*Work instructions:*
What you return should be only the lines starting at the one that contains "Text of this" and running to the end of the listing, exactly as written, minus any pictures.

*Material for this exercise:*
------------------------------------

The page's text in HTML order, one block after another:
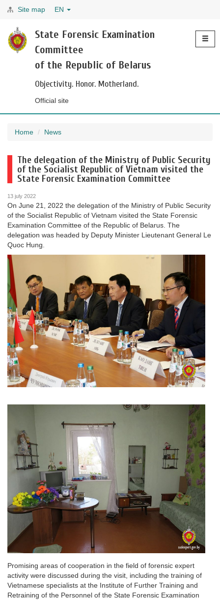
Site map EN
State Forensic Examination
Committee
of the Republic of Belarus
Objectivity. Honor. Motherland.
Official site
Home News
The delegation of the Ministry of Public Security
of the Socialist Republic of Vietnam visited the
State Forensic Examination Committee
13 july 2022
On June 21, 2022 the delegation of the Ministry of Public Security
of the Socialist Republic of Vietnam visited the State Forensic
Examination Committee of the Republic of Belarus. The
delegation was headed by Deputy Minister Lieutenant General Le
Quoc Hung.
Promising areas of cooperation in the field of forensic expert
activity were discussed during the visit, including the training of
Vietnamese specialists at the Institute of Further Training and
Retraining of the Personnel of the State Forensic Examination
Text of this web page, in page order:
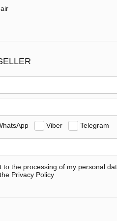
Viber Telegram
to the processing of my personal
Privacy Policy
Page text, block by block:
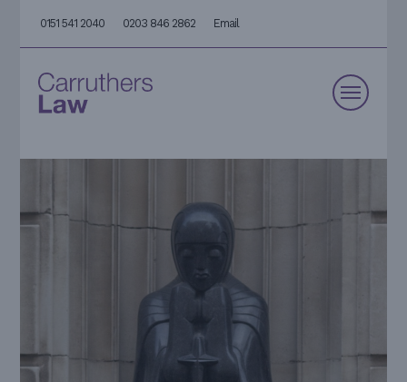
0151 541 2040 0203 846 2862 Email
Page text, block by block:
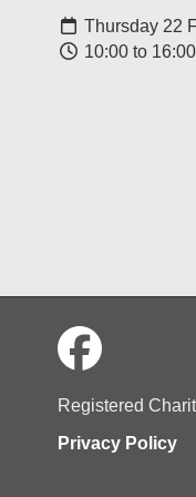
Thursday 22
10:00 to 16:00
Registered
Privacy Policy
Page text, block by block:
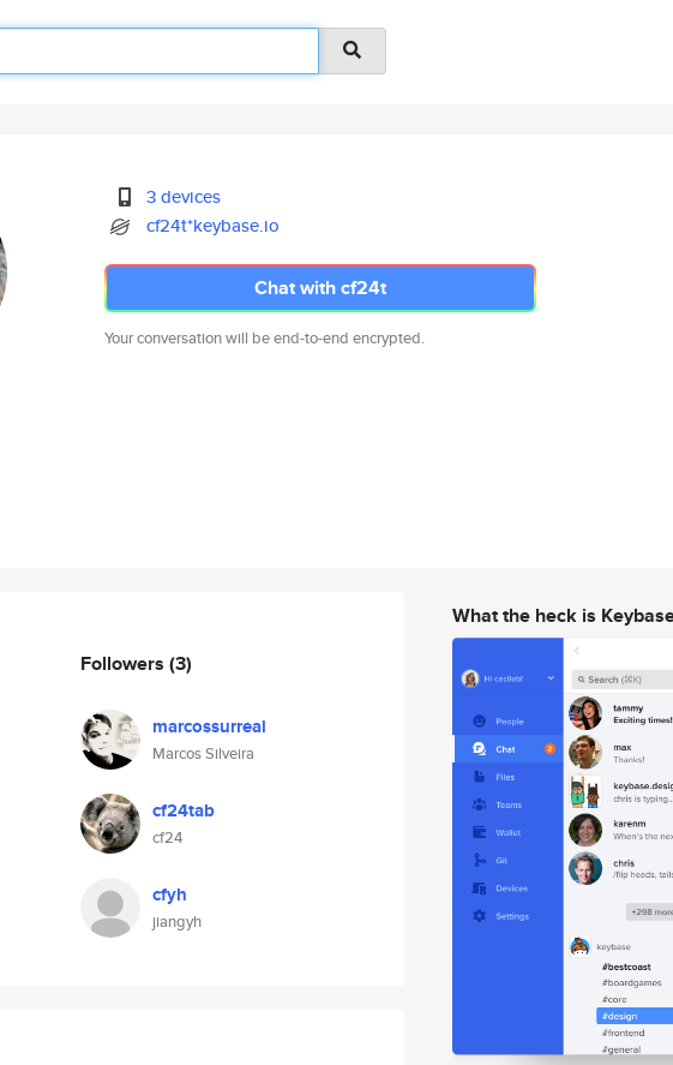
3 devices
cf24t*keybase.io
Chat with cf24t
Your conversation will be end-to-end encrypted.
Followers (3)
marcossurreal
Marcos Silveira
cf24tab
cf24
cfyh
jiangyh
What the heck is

------------------------------------

*Answer space:*
Text of this web page, in page order:
Viber Telegram
to the processing of my personal
Privacy Policy
Page text, block by block:
0151 541 2040 0203 846 2862 Email
Page text, block by block:
Thursday 22
10:00 to 16:00
Registered
Privacy Policy
Page text, block by block:
3 devices
cf24t*keybase.io
Chat with cf24t
Your conversation will be end-to-end encrypted.
Followers (3)
marcossurreal
Marcos Silveira
cf24tab
cf24
cfyh
jiangyh
What the heck is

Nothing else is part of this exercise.